For those who learn better by example, Table 8-5 details what is represented when one, two, three, and four values are given for a shortcut.

Note that there is an exception to this rule: for the CSS background-position property, the order is LR TB, not TB LR, when two values are provided.

The shorthand for defining several commonly associated properties is generally, with a few exceptions, not concerned with the order of the values. Most shorthands can save a lot of typing. For example

.myClass {
  border: 1px solid #ff0000;
}

Could also be written as:

.myClass {
  border-width: 1px;
  border-style: solid;
  border-color: #ff0000;
}

Which itself is shorthand for:

.myClass {
  border-top-width: 1px;
  border-top-style: solid;
  border-top-color: #ff0000;
  border-right-width: 1px;
  border-right-style: solid;
  border-right-color: #ff0000;
  border-bottom-width: 1px;
  border-bottom-style: solid;
  border-bottom-color: #ff0000;
  border-left-width: 1px;
  border-left-style: solid;
  border-left-color: #ff0000;
}

Without the shorthand, describing the border of a box would take 12 lines. With the shorthand border property, we are able to border a box in one line, using fewer characters in the one line than in most individual longhand property/value declarations.

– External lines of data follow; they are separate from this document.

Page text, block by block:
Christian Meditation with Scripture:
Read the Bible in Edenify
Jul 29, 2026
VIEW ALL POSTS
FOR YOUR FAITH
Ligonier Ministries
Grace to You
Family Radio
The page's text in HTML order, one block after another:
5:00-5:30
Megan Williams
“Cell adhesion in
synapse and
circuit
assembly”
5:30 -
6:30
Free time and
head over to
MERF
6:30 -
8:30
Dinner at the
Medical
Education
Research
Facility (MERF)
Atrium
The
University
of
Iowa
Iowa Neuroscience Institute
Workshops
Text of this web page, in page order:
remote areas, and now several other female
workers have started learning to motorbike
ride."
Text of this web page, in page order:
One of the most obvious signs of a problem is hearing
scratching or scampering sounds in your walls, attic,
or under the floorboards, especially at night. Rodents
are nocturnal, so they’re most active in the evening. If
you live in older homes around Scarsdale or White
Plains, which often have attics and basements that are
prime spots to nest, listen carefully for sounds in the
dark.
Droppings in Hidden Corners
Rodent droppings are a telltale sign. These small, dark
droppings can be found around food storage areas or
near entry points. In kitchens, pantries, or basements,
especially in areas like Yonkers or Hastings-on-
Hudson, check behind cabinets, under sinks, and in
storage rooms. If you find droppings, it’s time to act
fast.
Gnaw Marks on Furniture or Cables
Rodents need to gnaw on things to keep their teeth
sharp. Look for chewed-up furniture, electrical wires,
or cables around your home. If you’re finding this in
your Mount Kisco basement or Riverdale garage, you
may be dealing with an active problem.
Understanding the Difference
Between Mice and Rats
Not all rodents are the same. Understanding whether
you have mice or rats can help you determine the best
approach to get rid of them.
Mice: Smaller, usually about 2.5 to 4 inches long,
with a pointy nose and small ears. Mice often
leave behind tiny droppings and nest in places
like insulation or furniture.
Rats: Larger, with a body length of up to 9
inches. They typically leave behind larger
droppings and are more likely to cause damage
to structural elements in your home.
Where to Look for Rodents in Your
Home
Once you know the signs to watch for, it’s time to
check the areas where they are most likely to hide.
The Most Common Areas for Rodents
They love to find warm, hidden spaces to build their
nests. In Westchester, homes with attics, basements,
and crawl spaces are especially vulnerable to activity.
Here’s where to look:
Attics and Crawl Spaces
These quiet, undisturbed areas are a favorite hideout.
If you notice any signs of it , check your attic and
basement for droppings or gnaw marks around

I will make special note of shorthand property order when the order makes a difference. I mention it here so that you too take note and don’t think I was just trying to help with your insomnia.

In this brief chapter, we’ve covered more than 60 property values—actually, more than a million if you count all the possible color values we can create. We learned about the different color value types of CSS, the new color additions in CSS3, and different angle and length units. We also covered the value order for box model property values: a confusing yet vitally important topic. Now we can safely jump in to learning about the properties with which these, and other value types, can be associated. The fun is about to start!

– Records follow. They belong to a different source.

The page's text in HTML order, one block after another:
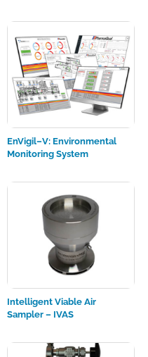
EnVigil–V: Environmental
Monitoring System
Intelligent Viable Air
Sampler – IVAS
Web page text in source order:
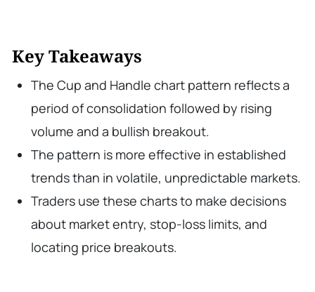
Key Takeaways
The Cup and Handle chart pattern reflects a
period of consolidation followed by rising
volume and a bullish breakout.
The pattern is more effective in established
trends than in volatile, unpredictable markets.
Traders use these charts to make decisions
about market entry, stop-loss limits, and
locating price breakouts.
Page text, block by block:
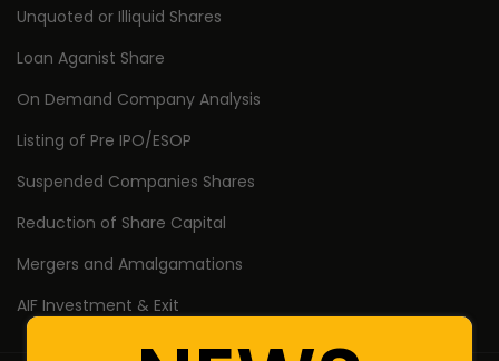
Unquoted or Illiquid Shares
Loan Aganist Share
On Demand Company Analysis
Listing of Pre IPO/ESOP
Suspended Companies Shares
Reduction of Share Capital
Mergers and Amalgamations
AIF Investment & Exit
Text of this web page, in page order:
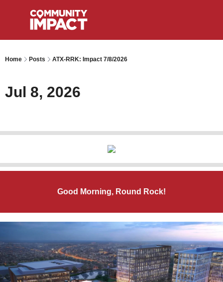
Home Posts ATX-RRK: Impact 7/8/2026
Jul 8, 2026
Good Morning, Round Rock!
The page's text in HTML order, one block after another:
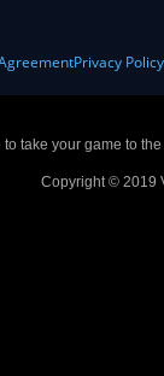
Privacy Policy
take your game to
Copyright © 2019
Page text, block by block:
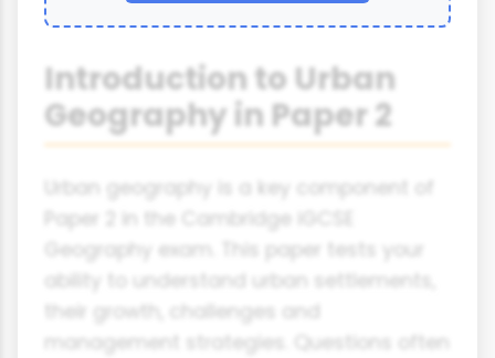
Introduction to Urban
Geography in Paper 2
Urban geography is a key component of
Paper 2 in the Cambridge iGCSE
Geography exam. This paper tests your
ability to understand urban settlements,
their growth, challenges and
management strategies. Questions often
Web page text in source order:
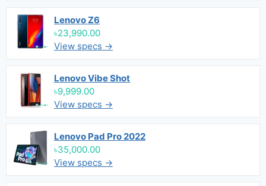
Lenovo Z6
৳23,990.00
View specs →
Lenovo Vibe Shot
৳9,999.00
View specs →
Lenovo Pad Pro 2022
৳35,000.00
View specs →
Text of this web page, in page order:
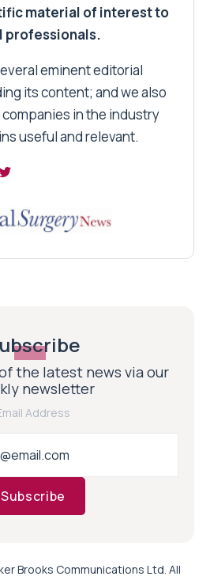
material of interest to
professionals.
eminent editorial
its content; and we also
in the industry
useful and relevant.
the latest news via our
newsletter
Address
Subscribe
Brooks Communications Ltd. All
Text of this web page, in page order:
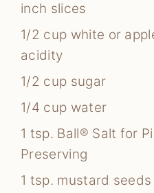
inch slices
1/2 cup white or
acidity
1/2 cup sugar
1/4 cup water
1 tsp. Ball® Salt for
Preserving
1 tsp. mustard seeds
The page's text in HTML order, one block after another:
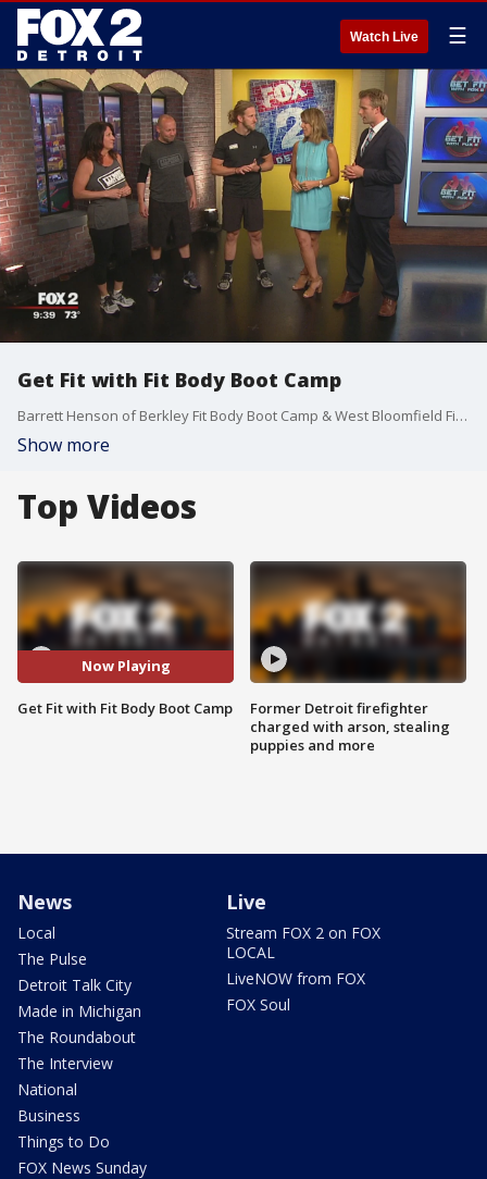
Watch Live ☰
Get Fit with Fit Body Boot Camp
Barrett Henson of Berkley Fit Body Boot Camp & West Bloomfield Fit Body Boot Camp joined us this morning to talk about the transformations that can take place when doing their simple fitness challenges. Watch in the video player above.
Show more
Top Videos
Now Playing
Get Fit with Fit Body Boot Camp
Former Detroit firefighter
charged with arson, stealing
puppies and more
News
Local
The Pulse
Detroit Talk City
Made in Michigan
The Roundabout
The Interview
National
Business
Things to Do
FOX News Sunday
Live
Stream FOX 2 on FOX
LOCAL
LiveNOW from FOX
FOX Soul
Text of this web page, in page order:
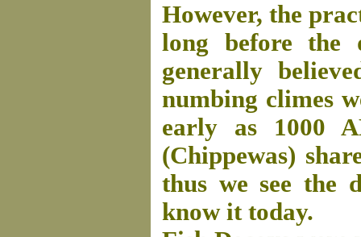
However, the
long before the
generally
numbing climes
early as 1000
(Chippewas)
thus we see the
know it today.
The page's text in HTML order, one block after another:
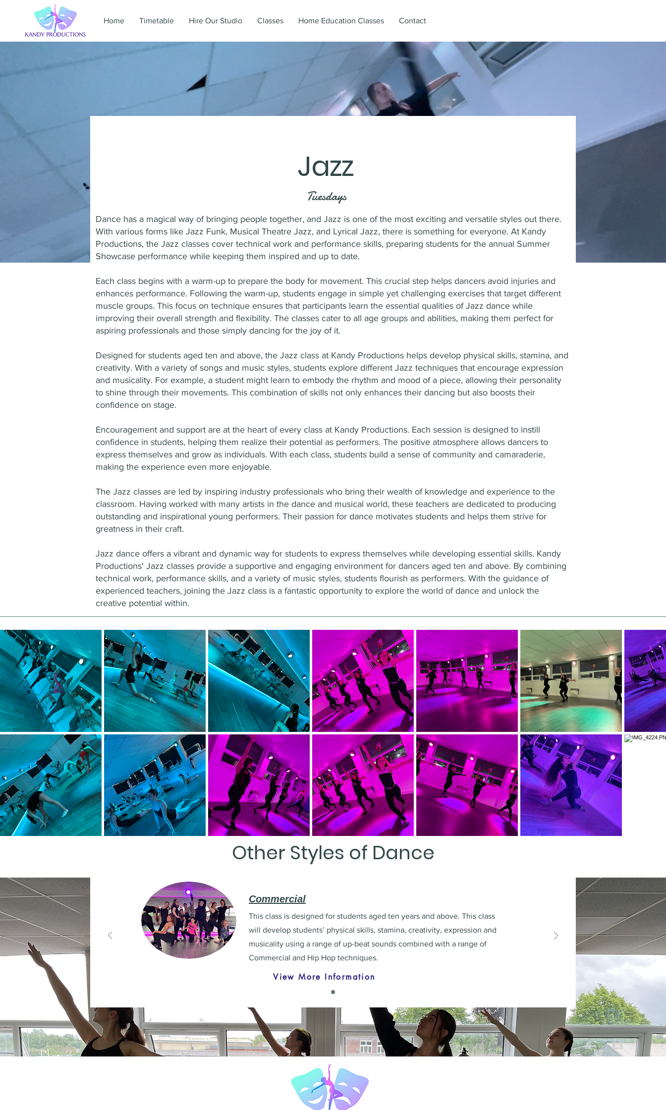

[54] 8-digit hex values, with the last 2 digits defining the alphatransparency (with FF being fully opaque and 00 meaning fully transparent), are part of CSS Colors Level 4.

[55] transparent will produce ugly grays when transitioning to colors other than white. Some browsers have begun supporting transparent as transparent black or transparent white, but when transitioning to any hue, you may still see the grays in most browsers.